Die Welternährungsorganisation FAO geht weltweit von einer stark steigenden Nachfrage nach Fisch aus. Und das nicht allein wegen der steigenden Weltbevölkerung. Fisch liefert heute 17 Prozent des gesamten weltweit konsumierten Proteins. "Dieser Anteil wird weiter wachsen, auch weil das steigende Einkommen von Konsumenten mit einer erhöhten Nachfrage nach qualitativ hochwertigem Fisch einhergeht", heißt es in einer Studie.

Woher stammt der Fisch?

Dass die Fische auf unseren Tellern von starken Männern auf Kuttern aus den Tiefen des Meeres gezogen werden, diese romantisierende Vorstellung stimmt leider nur selten. Denn erstens schwimmen da draußen riesige Fischverarbeitung-Fabriken auf den Ozeanen; und zweitens stammt bereits die Hälfte der weltweit verkauften Fische aus Fischfarmen, so genannten Aquakulturen. Bei den in Deutschland beliebten Lachsen sind es beispielsweise 90 Prozent der Fische, die in kreisrunden Netzen in den norwegischen Fjorden schwimmen.
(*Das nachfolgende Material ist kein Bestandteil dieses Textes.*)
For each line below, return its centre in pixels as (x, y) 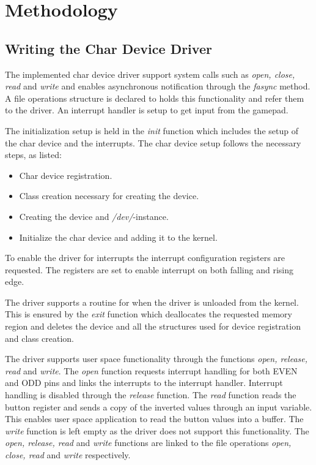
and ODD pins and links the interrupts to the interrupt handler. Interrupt (144, 383)
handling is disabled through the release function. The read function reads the (151, 395)
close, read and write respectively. (68, 455)
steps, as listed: (33, 155)
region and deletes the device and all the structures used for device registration (153, 326)
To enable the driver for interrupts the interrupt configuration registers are (145, 258)
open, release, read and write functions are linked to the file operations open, (148, 443)
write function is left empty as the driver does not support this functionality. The (157, 430)
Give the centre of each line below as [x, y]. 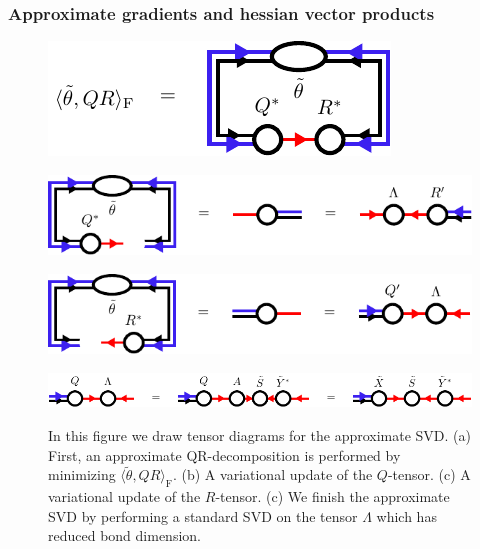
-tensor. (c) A [429, 474]
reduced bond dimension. [124, 535]
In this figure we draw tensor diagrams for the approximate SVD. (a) [259, 435]
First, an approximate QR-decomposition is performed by [224, 454]
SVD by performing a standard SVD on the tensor [203, 515]
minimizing [82, 474]
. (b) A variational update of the [272, 474]
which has [406, 515]
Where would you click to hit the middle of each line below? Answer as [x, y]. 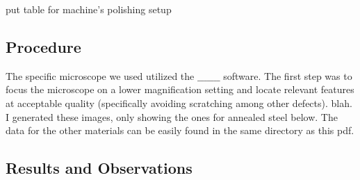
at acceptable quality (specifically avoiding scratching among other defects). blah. [179, 103]
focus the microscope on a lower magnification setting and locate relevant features [180, 89]
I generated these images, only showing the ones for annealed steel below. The [172, 116]
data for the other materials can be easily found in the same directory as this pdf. [180, 130]
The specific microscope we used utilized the [100, 75]
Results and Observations [99, 168]
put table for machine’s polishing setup [89, 9]
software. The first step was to [288, 75]
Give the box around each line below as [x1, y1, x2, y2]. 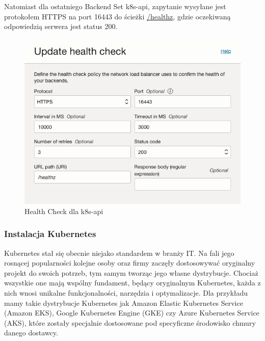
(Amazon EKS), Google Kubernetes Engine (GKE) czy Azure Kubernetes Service [4, 307, 259, 318]
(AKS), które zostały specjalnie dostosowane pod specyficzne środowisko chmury [4, 317, 256, 328]
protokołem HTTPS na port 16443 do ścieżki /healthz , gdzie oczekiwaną [4, 11, 231, 21]
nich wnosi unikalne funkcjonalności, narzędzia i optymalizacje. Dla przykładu [4, 287, 248, 298]
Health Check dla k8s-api [24, 205, 103, 216]
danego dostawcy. [4, 327, 58, 338]
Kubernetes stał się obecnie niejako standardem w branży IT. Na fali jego [4, 247, 234, 258]
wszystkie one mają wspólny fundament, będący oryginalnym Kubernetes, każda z [4, 277, 261, 288]
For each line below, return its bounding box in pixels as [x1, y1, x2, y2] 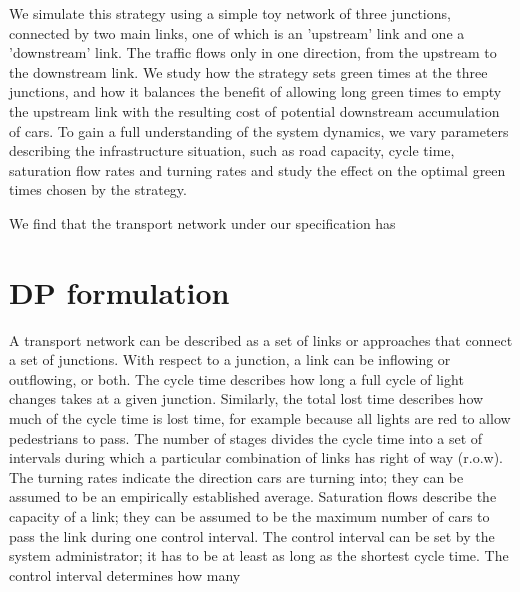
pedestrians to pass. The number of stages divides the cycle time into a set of [9, 427, 483, 448]
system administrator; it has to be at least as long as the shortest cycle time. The [9, 545, 509, 566]
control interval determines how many [9, 564, 241, 585]
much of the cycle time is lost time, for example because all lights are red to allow [9, 408, 511, 429]
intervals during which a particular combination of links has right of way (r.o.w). [9, 447, 504, 468]
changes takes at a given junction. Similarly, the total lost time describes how [9, 388, 484, 409]
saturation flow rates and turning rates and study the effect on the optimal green [9, 159, 506, 180]
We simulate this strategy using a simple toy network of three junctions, [9, 3, 451, 23]
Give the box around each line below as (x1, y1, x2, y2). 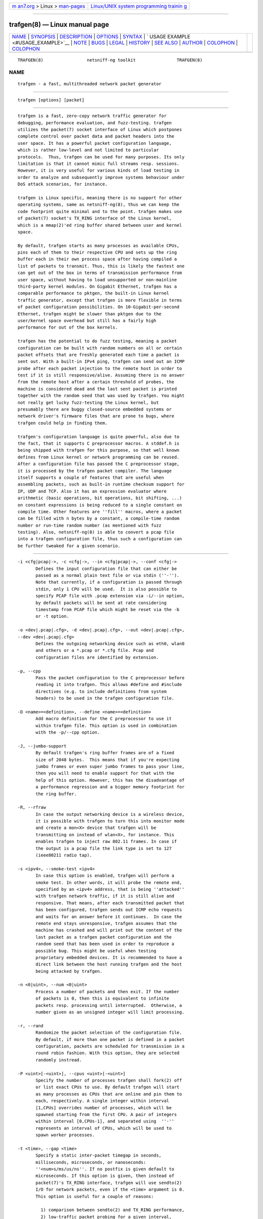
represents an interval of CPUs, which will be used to (36, 1125, 172, 1131)
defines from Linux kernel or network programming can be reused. (18, 454, 180, 460)
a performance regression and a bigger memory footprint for (36, 784, 185, 790)
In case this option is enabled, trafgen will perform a (36, 873, 175, 879)
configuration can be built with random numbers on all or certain (18, 345, 182, 351)
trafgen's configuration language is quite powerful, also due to (18, 434, 180, 439)
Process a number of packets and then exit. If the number (36, 989, 180, 994)
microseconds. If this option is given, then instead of (36, 1173, 175, 1179)
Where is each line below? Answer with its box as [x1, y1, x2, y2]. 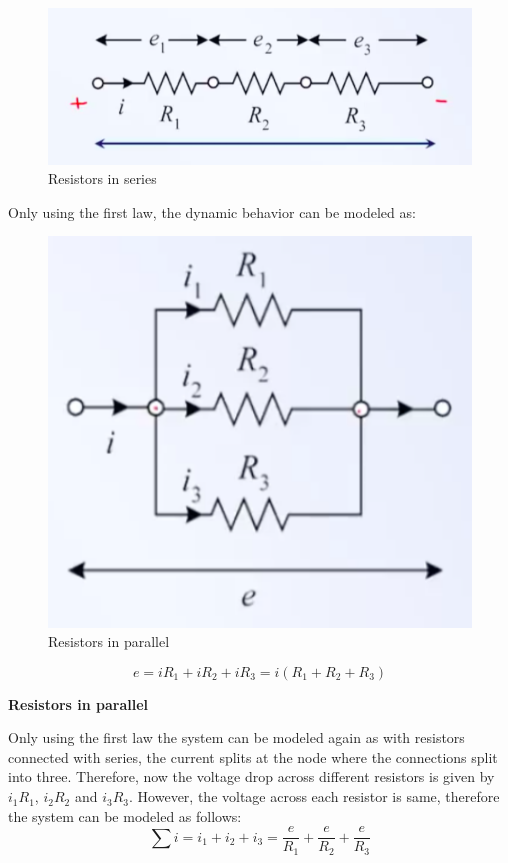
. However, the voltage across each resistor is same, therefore [129, 786, 500, 807]
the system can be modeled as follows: [8, 805, 242, 826]
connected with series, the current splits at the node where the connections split [8, 746, 498, 767]
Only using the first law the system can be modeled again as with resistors [8, 727, 465, 748]
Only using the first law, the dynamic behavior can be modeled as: [8, 201, 416, 222]
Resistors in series [48, 168, 157, 189]
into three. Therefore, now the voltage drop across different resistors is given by [8, 766, 495, 787]
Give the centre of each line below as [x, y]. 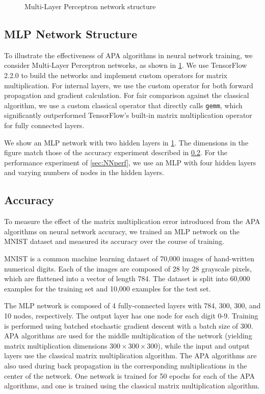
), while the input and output [204, 345]
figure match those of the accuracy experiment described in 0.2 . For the [116, 152]
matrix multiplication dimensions [56, 345]
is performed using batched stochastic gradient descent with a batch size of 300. [129, 325]
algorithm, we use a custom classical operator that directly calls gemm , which [123, 105]
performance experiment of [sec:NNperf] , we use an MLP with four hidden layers [130, 162]
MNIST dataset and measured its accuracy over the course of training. [114, 241]
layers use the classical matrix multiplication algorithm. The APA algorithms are [130, 355]
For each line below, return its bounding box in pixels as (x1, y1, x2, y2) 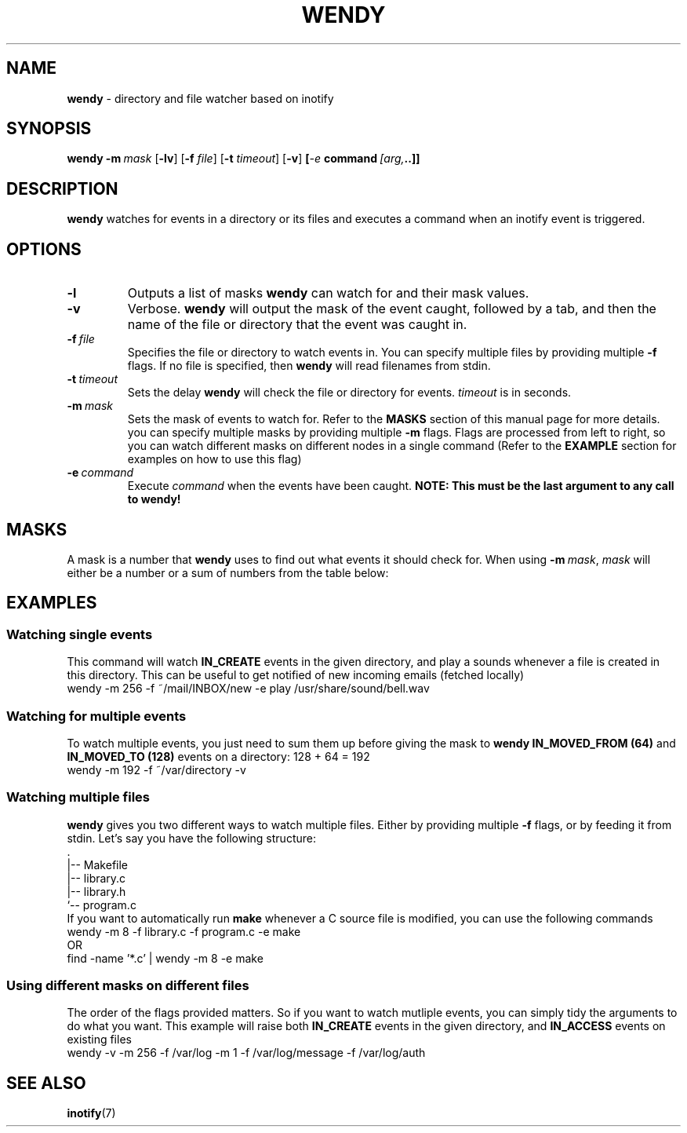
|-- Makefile (67, 857, 129, 872)
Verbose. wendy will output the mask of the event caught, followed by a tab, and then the (127, 301, 656, 317)
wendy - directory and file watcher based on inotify (67, 91, 334, 105)
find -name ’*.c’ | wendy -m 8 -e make (67, 951, 264, 965)
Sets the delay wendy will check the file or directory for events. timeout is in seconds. (127, 386, 572, 400)
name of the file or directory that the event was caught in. (127, 316, 467, 333)
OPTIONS (6, 239, 82, 259)
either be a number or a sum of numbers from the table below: (67, 565, 389, 579)
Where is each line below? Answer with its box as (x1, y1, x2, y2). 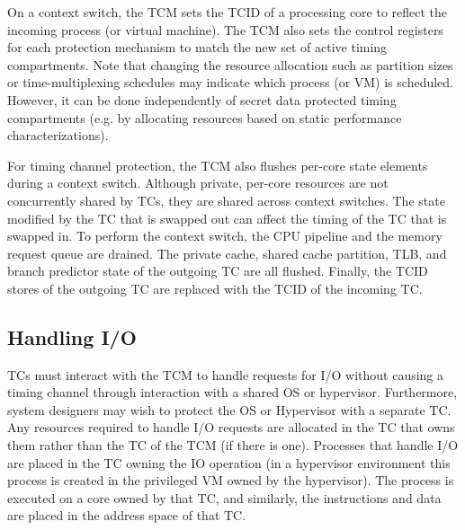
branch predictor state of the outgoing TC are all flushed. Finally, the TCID (7, 261, 428, 280)
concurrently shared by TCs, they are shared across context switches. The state (7, 190, 445, 209)
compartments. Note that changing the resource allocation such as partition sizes (7, 55, 453, 74)
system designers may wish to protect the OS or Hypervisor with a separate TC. (7, 400, 452, 419)
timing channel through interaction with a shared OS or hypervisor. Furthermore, (7, 383, 458, 402)
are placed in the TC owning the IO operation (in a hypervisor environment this (7, 453, 451, 472)
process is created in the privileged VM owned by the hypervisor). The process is (7, 471, 454, 490)
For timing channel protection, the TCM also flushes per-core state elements (7, 155, 428, 174)
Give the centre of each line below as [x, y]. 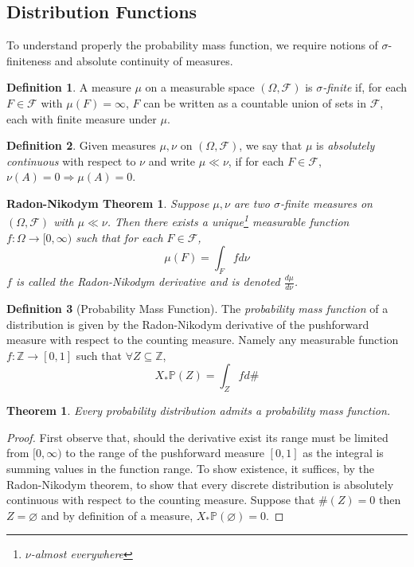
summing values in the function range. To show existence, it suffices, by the [191, 468]
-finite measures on [326, 203]
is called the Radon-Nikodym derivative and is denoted [148, 282]
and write [172, 160]
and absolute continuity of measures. [144, 60]
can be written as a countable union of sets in [255, 102]
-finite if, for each [365, 87]
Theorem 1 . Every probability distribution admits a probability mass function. [199, 411]
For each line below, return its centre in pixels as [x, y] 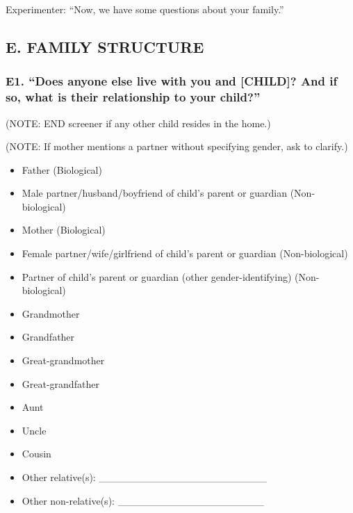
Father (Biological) [62, 169]
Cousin [36, 454]
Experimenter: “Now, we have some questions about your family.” [145, 9]
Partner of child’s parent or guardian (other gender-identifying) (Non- [171, 276]
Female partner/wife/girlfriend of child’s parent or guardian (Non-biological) [185, 253]
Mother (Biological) [64, 230]
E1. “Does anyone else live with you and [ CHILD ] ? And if [172, 81]
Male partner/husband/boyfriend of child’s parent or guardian [155, 193]
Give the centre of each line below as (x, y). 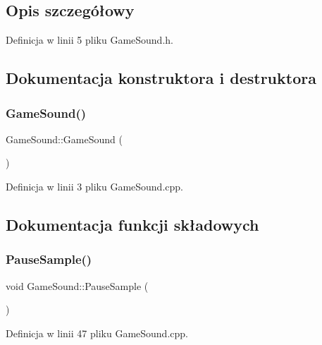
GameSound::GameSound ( (64, 139)
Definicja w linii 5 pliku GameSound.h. (89, 40)
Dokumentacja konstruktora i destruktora (161, 78)
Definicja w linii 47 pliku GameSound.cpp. (97, 333)
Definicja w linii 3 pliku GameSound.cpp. (94, 186)
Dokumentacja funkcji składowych (132, 224)
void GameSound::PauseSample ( (77, 285)
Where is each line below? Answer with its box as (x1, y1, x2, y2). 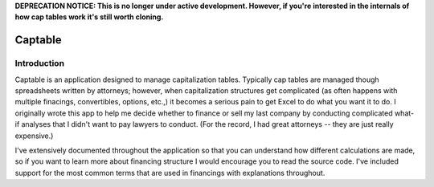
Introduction (14, 58, 64, 69)
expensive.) (14, 131, 54, 140)
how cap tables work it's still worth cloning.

Der Anteil an künstlich gezüchtetem Fisch wird weiter zunehmen. Denn laut FAO sind 35 Prozent der weltweiten Wildfisch-Bestände überfischt, weitere 60 Prozent werden gegenwärtig maximal genutzt. Wachstumspotenzial gibt es in der offenen See also nicht. Um den steigenden Fischbedarf zu decken, bleiben also nur Fischfarmen. Nach Angaben des Thünen-Institutes für Fischereiökologie aus Bremerhaven ist die Aquakultur weltweit der am schnellsten wachsende Sektor der Tierproduktion.

Kritik an Fischfarmen auf ZDF und Arte

Allerdings gibt es Kritik an der künstlichen Fischhaltung. Jüngst erschienen gleich zwei Dokumentationen zur Lachszucht, die für Wirbel in der Branche sorgten: "Gier nach Lachs" auf Arte, und für das ZDF war Schauspieler Hannes Jaenicke "Im Einsatz für den Lachs" (hier in der ZDF-Mediathek zu sehen). In den TV-Beiträgen wurde den Lachsfarm-Betreibern vorgeworfen, das Meerwasser um die Netze herum mit Schadstoffen wie Ethoxyquin und Kot aus der Zucht zu verunreinigen, genmanipuliertes Soja als Futter zu verwenden und Krankheitserreger freizusetzen.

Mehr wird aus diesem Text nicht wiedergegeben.